- Occupations: Magician, mentalist, illusion designer
- Website: johnstessel.com

= John Stessel =

American magician and mentalist

John Stessel is an American magician, mentalist, and illusion designer based in New York City.

== Career ==
Stessel began performing magic as a child and created Flush, a linking rubber band effect, while in high school; it was later released commercially by the magic publisher Vanishing Inc.

In 2014, Stessel appeared as a competitor on the Syfy series Wizard Wars. He later served as head magic consultant for The Magician, a show featuring Dan White produced by theory11 at the NoMad Hotel in New York City.

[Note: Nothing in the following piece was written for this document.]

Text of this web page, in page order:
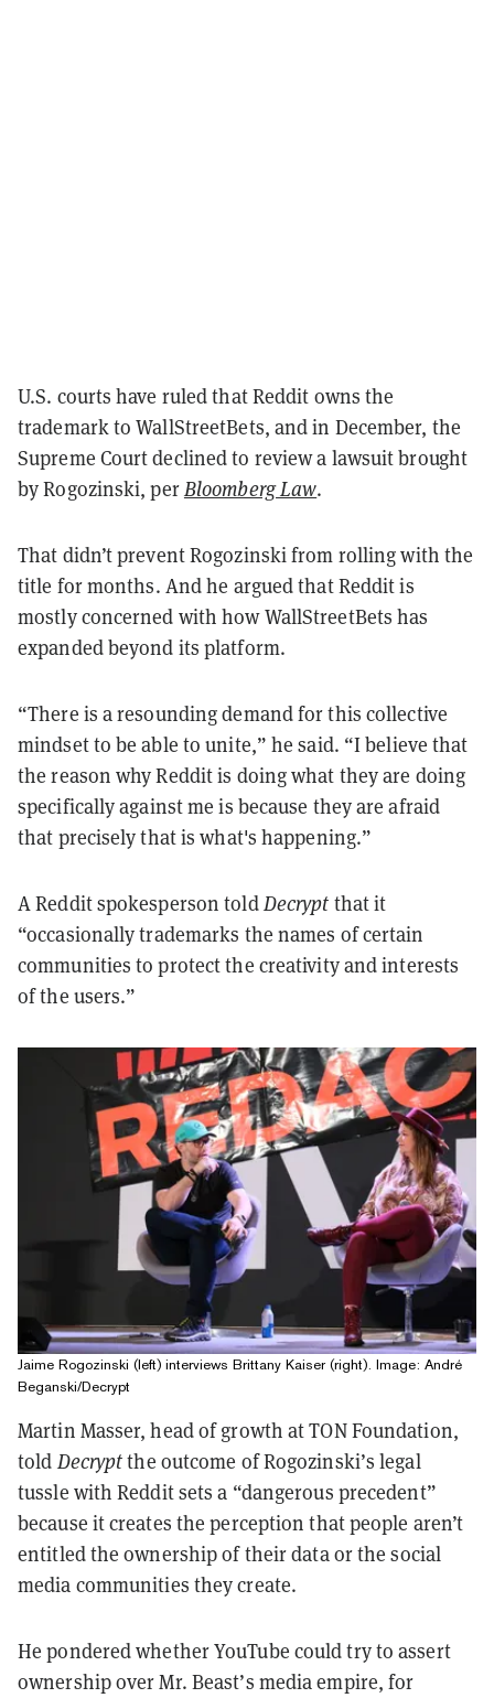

In 2019, The New York Times noted Stessel's Saturday-night performances at the Red Rabbit Club in Manhattan's Meatpacking District, writing that he "does everything but pull a red rabbit out of a hat." In 2026, Flaunt reported the announcement of his residency at the Moxy Chelsea hotel, described as "a close-up evening of contemporary magic and mind-reading."

Stessel has been a recurring guest on Elvis Duran and the Morning Show.

In 2026, Stessel served as magic producer on The Puzzle Room with David Kwong, a Netflix video podcast hosted by magician David Kwong and produced by Pod People, which premiered in May 2026.

== Magic for Shelter Dogs ==
Beginning in 2018, Stessel gained attention for performing magic tricks for dogs at animal shelters to encourage adoptions. A holiday video produced with TBS at the Town of Hempstead Animal Shelter in New York was covered by People and HuffPost. The project, produced with St. Hubert's Animal Welfare Center, was a finalist in the Shorty Impact Awards nonprofit partnership category.

In 2023, the project was featured on ABC's Good Morning America and covered by Newsweek, which reported that Stessel had spent five years performing for adoptable dogs.